Task brief >> Reproduce verbatim the line where "Name the parts of the hanger at (335, 55)." occurs, along with all following lines down to the last line of the data.

The data >>
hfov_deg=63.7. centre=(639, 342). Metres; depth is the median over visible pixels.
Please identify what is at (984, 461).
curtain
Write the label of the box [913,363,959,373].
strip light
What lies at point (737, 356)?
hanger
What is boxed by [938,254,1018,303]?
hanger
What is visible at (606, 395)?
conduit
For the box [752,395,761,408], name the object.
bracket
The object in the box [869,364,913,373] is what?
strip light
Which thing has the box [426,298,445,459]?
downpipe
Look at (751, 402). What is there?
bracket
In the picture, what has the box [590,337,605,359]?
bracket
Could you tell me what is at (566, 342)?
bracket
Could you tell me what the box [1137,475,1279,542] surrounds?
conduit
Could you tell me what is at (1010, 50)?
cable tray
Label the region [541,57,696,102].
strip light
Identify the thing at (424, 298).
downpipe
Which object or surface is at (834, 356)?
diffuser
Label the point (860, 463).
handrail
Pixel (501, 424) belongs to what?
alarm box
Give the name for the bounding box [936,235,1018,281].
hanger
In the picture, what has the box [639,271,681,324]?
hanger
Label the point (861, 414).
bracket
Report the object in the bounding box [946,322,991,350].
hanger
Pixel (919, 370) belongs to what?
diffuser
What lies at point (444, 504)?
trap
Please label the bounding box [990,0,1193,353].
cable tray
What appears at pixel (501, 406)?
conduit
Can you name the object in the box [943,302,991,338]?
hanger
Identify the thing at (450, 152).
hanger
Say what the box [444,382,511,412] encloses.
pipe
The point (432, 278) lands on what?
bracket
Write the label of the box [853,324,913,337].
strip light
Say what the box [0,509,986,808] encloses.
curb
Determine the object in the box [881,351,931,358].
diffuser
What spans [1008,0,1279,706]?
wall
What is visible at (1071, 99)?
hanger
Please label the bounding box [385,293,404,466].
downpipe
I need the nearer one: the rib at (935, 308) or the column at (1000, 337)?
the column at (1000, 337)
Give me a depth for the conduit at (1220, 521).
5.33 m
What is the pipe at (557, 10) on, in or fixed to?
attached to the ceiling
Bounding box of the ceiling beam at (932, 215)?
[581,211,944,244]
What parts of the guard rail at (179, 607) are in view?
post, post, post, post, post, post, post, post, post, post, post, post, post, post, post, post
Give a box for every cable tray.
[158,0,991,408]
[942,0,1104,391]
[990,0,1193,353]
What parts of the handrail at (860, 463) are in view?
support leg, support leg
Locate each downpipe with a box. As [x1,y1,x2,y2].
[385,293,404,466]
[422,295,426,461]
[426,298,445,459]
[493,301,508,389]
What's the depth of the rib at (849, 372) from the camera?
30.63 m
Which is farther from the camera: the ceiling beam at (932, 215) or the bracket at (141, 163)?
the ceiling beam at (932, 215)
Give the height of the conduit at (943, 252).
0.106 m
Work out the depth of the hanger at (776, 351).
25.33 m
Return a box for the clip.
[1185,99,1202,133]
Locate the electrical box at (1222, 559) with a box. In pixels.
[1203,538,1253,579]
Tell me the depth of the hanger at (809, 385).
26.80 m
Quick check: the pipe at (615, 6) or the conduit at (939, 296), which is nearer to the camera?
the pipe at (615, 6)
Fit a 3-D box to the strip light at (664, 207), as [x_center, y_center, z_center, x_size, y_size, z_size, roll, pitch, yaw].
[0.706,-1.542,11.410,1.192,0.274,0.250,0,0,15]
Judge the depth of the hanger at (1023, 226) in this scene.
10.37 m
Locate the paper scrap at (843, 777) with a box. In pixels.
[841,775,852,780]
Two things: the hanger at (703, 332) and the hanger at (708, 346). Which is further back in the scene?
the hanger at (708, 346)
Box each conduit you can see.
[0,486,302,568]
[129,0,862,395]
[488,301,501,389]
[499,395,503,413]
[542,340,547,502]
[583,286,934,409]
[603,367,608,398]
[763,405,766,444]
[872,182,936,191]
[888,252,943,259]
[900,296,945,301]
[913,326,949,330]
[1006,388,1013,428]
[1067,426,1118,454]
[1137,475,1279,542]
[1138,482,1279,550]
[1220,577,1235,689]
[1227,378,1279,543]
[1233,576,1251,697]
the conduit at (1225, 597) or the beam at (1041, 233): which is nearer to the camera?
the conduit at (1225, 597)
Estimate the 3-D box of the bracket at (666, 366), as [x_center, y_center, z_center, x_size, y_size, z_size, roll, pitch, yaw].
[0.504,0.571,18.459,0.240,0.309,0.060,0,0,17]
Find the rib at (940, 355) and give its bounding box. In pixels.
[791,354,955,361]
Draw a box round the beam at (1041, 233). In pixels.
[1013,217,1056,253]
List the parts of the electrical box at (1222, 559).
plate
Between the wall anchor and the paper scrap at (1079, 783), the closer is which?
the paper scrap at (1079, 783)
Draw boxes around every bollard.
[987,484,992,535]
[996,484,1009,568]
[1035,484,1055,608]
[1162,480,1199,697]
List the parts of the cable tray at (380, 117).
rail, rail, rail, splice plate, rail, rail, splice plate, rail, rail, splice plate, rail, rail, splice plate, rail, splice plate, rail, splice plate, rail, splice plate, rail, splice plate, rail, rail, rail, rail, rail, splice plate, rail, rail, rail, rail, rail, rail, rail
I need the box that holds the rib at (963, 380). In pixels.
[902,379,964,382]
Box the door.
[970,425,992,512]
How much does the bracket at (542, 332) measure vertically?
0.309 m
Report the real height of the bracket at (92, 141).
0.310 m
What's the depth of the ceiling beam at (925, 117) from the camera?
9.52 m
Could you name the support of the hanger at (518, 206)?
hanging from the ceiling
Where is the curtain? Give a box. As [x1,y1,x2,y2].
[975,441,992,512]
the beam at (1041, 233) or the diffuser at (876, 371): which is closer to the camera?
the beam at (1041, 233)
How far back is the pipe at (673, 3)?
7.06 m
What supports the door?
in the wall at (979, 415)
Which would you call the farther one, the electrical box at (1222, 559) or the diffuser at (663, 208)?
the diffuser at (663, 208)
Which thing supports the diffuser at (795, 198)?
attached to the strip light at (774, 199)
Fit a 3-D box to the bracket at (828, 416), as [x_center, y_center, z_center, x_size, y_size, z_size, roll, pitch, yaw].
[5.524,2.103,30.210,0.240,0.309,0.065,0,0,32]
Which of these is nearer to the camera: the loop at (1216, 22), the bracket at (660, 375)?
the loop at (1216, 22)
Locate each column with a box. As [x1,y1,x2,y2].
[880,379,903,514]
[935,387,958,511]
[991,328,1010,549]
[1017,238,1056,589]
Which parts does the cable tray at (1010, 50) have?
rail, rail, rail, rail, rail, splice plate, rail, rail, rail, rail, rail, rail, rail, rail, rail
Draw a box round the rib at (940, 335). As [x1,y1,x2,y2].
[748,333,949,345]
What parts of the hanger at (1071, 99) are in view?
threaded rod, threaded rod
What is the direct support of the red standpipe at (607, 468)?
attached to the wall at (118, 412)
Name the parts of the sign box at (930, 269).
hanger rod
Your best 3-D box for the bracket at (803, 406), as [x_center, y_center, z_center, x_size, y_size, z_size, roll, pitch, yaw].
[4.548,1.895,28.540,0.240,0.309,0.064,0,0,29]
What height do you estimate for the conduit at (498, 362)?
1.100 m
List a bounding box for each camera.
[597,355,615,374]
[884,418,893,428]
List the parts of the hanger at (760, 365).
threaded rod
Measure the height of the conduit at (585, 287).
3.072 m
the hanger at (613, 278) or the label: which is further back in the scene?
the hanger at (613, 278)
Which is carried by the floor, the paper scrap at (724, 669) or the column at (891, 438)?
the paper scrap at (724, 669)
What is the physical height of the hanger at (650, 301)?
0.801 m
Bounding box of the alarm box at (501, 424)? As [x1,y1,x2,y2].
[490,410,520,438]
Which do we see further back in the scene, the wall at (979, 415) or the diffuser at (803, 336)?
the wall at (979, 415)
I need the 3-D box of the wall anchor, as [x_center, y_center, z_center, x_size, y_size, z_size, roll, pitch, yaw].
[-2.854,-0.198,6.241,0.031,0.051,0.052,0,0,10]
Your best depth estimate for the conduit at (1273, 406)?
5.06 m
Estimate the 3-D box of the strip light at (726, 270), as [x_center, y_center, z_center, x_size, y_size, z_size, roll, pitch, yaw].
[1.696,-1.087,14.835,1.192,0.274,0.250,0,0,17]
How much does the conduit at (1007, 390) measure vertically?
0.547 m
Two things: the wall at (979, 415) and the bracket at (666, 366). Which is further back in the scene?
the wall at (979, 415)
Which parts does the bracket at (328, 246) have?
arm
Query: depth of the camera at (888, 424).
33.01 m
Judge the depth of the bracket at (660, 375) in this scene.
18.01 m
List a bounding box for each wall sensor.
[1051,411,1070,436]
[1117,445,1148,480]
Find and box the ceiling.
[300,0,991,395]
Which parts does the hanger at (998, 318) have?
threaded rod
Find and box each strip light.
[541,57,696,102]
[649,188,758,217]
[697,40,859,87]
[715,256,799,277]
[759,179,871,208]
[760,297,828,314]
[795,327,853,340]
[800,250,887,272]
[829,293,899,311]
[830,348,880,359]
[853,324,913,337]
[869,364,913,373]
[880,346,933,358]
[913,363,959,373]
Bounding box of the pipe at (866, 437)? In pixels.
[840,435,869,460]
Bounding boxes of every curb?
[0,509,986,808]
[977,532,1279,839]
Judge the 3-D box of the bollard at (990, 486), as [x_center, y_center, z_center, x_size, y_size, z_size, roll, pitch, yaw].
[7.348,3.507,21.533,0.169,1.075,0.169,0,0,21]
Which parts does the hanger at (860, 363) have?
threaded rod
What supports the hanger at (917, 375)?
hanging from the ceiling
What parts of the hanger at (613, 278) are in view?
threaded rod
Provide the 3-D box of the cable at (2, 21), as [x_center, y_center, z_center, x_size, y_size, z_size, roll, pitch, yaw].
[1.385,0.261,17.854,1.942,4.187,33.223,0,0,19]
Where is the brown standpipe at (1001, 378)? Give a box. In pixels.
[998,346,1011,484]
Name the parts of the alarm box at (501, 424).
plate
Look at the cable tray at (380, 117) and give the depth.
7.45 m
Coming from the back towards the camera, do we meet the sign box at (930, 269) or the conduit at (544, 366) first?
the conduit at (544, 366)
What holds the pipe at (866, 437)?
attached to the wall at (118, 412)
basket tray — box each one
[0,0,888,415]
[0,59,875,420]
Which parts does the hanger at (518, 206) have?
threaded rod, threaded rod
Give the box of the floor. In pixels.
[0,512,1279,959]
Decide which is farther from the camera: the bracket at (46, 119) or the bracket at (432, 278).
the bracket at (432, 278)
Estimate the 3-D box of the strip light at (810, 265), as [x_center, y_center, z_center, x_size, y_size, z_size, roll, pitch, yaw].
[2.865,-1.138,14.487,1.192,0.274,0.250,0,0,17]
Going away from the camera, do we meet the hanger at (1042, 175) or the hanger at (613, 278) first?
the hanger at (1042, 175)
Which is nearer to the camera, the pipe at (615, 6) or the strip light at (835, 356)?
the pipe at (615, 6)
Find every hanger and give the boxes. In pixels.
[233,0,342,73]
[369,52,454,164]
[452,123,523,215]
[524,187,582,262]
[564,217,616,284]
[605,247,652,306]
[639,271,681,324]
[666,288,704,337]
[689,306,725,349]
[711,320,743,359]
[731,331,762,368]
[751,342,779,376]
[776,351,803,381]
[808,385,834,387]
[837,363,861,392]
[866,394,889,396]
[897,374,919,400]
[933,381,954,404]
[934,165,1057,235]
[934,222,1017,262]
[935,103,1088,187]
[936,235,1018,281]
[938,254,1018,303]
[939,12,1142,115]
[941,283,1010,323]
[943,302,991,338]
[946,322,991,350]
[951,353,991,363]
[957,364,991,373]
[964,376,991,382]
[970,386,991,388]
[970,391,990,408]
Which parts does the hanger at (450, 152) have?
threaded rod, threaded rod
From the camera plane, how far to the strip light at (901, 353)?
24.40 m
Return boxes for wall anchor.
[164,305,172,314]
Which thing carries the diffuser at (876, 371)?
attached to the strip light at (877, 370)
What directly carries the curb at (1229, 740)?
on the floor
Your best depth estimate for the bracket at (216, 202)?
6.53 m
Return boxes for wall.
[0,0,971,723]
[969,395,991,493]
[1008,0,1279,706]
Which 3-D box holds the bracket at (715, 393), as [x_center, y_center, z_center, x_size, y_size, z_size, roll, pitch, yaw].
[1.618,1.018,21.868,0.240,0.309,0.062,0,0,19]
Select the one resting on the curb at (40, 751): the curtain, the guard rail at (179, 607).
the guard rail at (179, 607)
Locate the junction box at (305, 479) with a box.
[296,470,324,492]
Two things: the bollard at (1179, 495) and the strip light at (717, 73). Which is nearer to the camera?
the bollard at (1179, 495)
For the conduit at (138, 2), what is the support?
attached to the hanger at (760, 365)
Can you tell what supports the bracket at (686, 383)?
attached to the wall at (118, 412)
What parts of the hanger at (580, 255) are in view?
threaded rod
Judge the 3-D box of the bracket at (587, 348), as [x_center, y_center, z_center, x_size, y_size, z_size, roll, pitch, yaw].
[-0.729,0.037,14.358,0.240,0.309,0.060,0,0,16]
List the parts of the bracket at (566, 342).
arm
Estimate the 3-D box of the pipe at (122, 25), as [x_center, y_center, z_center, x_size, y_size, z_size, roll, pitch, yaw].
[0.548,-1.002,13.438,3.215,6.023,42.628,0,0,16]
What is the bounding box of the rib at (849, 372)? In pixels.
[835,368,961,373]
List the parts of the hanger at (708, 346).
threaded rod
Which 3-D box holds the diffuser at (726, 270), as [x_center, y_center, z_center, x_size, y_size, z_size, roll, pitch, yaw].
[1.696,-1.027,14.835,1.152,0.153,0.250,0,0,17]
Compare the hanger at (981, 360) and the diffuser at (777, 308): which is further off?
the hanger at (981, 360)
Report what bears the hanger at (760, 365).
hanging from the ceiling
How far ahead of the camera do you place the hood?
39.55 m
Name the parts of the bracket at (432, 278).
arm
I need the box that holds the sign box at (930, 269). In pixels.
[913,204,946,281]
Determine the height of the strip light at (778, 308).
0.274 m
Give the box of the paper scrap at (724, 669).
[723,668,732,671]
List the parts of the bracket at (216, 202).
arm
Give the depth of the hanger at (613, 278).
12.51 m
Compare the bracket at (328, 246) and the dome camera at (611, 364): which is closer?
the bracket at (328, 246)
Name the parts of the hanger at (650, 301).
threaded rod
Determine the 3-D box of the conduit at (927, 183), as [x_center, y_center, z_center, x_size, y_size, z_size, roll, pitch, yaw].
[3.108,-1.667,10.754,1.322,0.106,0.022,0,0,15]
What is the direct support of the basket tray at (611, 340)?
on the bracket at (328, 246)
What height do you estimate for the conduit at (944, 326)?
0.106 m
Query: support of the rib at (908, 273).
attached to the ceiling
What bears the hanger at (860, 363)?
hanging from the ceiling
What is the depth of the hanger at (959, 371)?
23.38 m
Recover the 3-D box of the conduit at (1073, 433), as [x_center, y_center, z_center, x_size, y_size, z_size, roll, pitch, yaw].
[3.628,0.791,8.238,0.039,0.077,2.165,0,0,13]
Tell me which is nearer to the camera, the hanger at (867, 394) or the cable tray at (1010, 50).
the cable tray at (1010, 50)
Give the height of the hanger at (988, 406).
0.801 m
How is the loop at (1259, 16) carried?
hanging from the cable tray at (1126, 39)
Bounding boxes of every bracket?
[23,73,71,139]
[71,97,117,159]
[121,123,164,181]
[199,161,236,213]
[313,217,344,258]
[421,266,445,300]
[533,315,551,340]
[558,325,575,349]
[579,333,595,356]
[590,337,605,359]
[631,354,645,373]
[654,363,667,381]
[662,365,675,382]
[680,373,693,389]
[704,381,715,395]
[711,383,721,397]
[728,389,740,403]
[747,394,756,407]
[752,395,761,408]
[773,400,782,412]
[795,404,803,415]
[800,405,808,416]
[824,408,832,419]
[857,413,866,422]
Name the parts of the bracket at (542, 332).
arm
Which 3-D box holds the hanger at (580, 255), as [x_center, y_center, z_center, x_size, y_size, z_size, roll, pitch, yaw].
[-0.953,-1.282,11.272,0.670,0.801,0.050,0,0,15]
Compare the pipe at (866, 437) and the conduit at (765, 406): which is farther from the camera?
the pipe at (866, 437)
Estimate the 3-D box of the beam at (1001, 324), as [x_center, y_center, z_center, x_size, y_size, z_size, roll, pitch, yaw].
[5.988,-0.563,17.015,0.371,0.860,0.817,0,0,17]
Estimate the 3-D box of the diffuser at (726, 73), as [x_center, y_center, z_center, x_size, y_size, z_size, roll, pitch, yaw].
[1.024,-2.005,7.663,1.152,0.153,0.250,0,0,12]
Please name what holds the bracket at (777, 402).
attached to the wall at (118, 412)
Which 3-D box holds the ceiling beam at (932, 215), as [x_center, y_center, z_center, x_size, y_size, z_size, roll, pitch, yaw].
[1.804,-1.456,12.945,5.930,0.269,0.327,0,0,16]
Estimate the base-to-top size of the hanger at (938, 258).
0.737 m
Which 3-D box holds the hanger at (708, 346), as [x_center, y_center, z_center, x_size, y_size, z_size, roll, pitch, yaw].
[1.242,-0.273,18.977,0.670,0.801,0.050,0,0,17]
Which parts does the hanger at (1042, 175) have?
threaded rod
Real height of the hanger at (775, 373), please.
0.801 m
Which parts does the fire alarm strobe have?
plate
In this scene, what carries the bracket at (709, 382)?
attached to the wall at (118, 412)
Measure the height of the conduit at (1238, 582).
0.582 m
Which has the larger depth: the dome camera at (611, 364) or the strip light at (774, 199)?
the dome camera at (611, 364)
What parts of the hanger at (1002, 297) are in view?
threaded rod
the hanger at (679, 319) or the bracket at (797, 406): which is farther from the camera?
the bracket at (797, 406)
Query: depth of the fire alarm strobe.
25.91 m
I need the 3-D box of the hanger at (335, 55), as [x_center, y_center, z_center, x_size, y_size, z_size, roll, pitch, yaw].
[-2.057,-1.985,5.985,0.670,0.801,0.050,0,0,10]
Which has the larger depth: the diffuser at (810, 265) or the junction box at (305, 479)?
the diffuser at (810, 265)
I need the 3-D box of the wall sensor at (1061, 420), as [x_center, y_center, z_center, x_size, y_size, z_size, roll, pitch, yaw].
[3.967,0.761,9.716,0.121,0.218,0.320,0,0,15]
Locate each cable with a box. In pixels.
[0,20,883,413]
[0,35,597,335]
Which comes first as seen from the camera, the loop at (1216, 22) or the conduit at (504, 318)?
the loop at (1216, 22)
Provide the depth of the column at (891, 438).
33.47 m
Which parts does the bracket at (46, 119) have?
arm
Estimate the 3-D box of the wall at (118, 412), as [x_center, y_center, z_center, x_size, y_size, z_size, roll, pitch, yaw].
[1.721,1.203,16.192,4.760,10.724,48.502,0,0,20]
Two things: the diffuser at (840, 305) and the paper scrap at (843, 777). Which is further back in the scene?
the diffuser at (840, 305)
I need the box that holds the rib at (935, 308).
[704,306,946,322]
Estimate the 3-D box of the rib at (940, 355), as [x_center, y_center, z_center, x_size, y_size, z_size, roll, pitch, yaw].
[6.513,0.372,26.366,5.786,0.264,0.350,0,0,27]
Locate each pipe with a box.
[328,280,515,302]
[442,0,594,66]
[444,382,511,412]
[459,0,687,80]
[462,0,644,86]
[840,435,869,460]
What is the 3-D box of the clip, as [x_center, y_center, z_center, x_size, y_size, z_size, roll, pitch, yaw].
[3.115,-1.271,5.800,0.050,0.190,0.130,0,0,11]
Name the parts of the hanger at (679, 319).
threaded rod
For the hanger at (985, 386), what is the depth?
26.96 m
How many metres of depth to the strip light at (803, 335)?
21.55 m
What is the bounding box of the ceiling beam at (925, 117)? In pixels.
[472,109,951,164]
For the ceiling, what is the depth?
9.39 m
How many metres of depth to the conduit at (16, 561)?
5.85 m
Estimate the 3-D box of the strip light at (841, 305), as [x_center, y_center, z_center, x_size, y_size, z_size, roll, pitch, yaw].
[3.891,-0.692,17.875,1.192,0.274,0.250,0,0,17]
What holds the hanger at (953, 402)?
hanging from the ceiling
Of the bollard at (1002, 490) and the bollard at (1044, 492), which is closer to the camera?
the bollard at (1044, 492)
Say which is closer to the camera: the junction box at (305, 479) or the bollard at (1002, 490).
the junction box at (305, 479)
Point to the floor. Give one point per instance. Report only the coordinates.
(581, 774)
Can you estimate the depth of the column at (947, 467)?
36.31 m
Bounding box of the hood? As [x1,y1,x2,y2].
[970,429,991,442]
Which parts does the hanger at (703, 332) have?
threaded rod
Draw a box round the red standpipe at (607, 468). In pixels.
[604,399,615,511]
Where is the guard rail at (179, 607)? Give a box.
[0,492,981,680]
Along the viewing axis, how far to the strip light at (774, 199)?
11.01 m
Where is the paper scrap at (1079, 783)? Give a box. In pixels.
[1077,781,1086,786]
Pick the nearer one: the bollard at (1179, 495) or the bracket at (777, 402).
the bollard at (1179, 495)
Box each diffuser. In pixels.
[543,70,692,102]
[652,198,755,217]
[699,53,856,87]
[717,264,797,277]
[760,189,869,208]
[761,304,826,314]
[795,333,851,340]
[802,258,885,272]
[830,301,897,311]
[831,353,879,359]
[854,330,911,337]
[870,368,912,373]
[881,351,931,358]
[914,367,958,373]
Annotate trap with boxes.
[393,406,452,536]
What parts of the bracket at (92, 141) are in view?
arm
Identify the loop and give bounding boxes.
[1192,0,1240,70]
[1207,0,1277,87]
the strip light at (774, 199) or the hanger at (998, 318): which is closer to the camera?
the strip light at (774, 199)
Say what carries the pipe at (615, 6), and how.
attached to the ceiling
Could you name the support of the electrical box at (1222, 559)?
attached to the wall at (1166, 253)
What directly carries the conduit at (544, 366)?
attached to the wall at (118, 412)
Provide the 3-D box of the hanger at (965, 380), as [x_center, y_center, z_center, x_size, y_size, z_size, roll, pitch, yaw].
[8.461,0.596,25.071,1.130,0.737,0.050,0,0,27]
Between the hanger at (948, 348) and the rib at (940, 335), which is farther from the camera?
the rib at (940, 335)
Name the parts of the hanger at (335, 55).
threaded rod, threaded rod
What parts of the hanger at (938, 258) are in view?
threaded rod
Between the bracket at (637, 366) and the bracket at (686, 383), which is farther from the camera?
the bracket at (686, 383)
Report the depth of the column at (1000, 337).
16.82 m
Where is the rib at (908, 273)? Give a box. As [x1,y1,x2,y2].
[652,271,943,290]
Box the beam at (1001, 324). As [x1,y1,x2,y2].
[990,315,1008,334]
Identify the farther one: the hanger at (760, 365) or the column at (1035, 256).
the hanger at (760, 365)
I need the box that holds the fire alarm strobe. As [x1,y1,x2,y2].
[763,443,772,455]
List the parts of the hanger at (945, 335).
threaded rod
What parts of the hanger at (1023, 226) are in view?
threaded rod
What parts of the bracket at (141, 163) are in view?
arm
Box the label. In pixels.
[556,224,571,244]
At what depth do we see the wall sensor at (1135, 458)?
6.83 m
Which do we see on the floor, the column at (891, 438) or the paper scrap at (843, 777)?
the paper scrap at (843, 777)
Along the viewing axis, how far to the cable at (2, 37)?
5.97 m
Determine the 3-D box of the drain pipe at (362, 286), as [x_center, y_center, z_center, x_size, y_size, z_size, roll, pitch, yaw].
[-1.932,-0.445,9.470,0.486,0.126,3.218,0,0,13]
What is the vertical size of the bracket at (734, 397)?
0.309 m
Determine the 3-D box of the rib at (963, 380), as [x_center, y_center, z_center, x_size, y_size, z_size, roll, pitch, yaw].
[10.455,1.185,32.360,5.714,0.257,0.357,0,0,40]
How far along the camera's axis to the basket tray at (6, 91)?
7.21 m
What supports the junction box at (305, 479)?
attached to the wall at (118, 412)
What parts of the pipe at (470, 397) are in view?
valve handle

Solved problem >>
Name the parts of the hanger at (335, 55).
threaded rod, threaded rod
What parts of the hanger at (938, 258) are in view?
threaded rod
Between the bracket at (637, 366) and the bracket at (686, 383), which is farther from the camera?
the bracket at (686, 383)
Report the depth of the column at (1000, 337).
16.82 m
Where is the rib at (908, 273)? Give a box. As [x1,y1,x2,y2].
[652,271,943,290]
Box the beam at (1001, 324). As [x1,y1,x2,y2].
[990,315,1008,334]
Identify the farther one: the hanger at (760, 365) or the column at (1035, 256).
the hanger at (760, 365)
I need the box that holds the fire alarm strobe. As [x1,y1,x2,y2].
[763,443,772,455]
List the parts of the hanger at (945, 335).
threaded rod
What parts of the hanger at (1023, 226) are in view?
threaded rod
What parts of the bracket at (141, 163) are in view?
arm
Box the label. In pixels.
[556,224,571,244]
At what depth do we see the wall sensor at (1135, 458)?
6.83 m
Which do we see on the floor, the column at (891, 438) or the paper scrap at (843, 777)?
the paper scrap at (843, 777)
Along the viewing axis, how far to the cable at (2, 37)?
5.97 m
Determine the 3-D box of the drain pipe at (362, 286), as [x_center, y_center, z_center, x_size, y_size, z_size, roll, pitch, yaw].
[-1.932,-0.445,9.470,0.486,0.126,3.218,0,0,13]
What is the vertical size of the bracket at (734, 397)?
0.309 m
Determine the 3-D box of the rib at (963, 380), as [x_center, y_center, z_center, x_size, y_size, z_size, roll, pitch, yaw].
[10.455,1.185,32.360,5.714,0.257,0.357,0,0,40]
How far along the camera's axis to the basket tray at (6, 91)?
7.21 m
What supports the junction box at (305, 479)?
attached to the wall at (118, 412)
What parts of the pipe at (470, 397) are in view?
valve handle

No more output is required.